Sometimes in life, you have a plan and then you have reality. Most times, your plan is not his plan. What do you do when faced with that fact? You release your expectations, and put your faith in him. There have been few moments in life where I have been truly disappointed, yes I feel really blessed to be able to say that. Through my life, there have definitely been challenges, crosses to bare, responsibility to take, things it is just easier to accept than not, and times when it’s better for me to just forgive then to hold onto anger.
This past week has really been a time when I wonder, What is going on? I feel like I am trying so hard to do good for people, for the community and for charity and yet I am faced with ignorance, resistance and greed. So what is a girl to do? Well, I guess I just try to handle myself in the most appropriately contained manner possible, biting my tongue and holding back all that runs through my mind (aka applying the filter).

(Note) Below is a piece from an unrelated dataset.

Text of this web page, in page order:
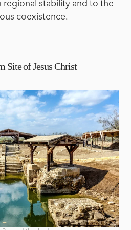
regional stability and to the
coexistence.
Site of Jesus Christ
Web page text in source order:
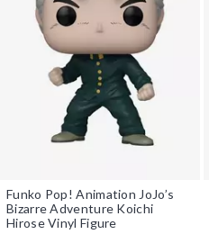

This week I had a chick I have known since High School threaten to delete me from Facebook (yeah, mature I know) because she was annoyed by all the status updates regarding exercise, health and general wellbeing. Apparently, I was advertising and not using FB for personal use. At first my reaction was, Do what you have to! Then, as I sat back I couldn’t believe that she was so bothered, she would post on my wall about how she was going to delete me again (I guess she had deleted me before but whatever). To be honest, I was hurt. This is the same girl that messaged me asking for advice on running, asked about losing weight, but now, she was annoyed. So, I did what anyone in the situation should do – I deleted her from my friends list because if she was so rude – why would I want her on my friend list?
|We even had this logo!|
Today delivered a rather disappointing piece of news. For those who do not know, I have been working since May to bring the Stephen Siller Tunnel to Towers 5k Run to Myrtle Beach. I thought I had the backing of the running club I belonged to. After months of working on this, taking time off from work to attend meetings, taking evenings away from my family to plan and discuss, I was blindsided when Sunday I received an e-mail stating that the board was going to vote as to whether or not they were going to go with the Tunnel to Towers, or just create a local event. So, there I was confused and wondering why they wasted my time? I could have looked for others who would support me. Today was the vote, at 730am, and they obviously voted against the T2T event. You would think with all that I had done to bring this event to the beach that I would at least get a call. Yeah, I did but it wasn’t until almost 5pm. I didn’t get to answer, and the voicemail was so garbled there is not telling what was said. What I do know is that I knew it was voted out because on the race listing, the name had been changed. Now they will have a local event and I will be left to explain why the registration isn’t open anymore (because I was told to go ahead and start the registration and social media campaign)… I was livid. I have to say at this point in my life, I try not to let things get me down but I was honestly, wholeheartedly disappointed. It appears I put faith into people who were too worried about money than charity. They obviously missed the whole point of the event…
|I Tink We CAN!|
Of course Heather knowing I was down, did the best thing that she could. She got us started on the Team in Training Inaugural Tinkerbell 1/2 Marathon Team! I really needed that… We’ve been talking about it for a little while, and today was the perfect day to kick it off! So Team Epton along with RunFasterMommy, are now members of Team in Training (TNT) and if you would like to support us on our journey as we raise money for the Leukemia & Lymphoma Society, please feel free to donate!
So as I really give thought to those who will benefit from this fundraiser, I have to thank God for all the blessings I do have, a loving supportive family, my health, and genuine happiness. I also had a moment while talking with my dear friend Tanhena, as I was in crazy old Walmart, she said, ‘You are amazingly positive and very zen about the whole situation’ (regarding the 9/11 Event debacle) and it was because I knew that everything does happen for a reason, and perhaps it was not in his plan for me to focus on that one event, but to use my energies with TNT, and I am perfectly happy to do just that.
I guess my point is, you can plan all you want, you can pretend to be in complete control of where you are going, and how you think your life should be… the reality is, you are none of those things. You take the good with the bad, accept the things you cannot change, and place your faith wisely… There is always someone who is suffering, who is sick, and someone who would switch places with you in a heartbeat. Time to start appreciating all that is good in life, and focus your energies on all that is positive because negative thoughts, feelings and actions will never bring you closer to happiness and fulfillment.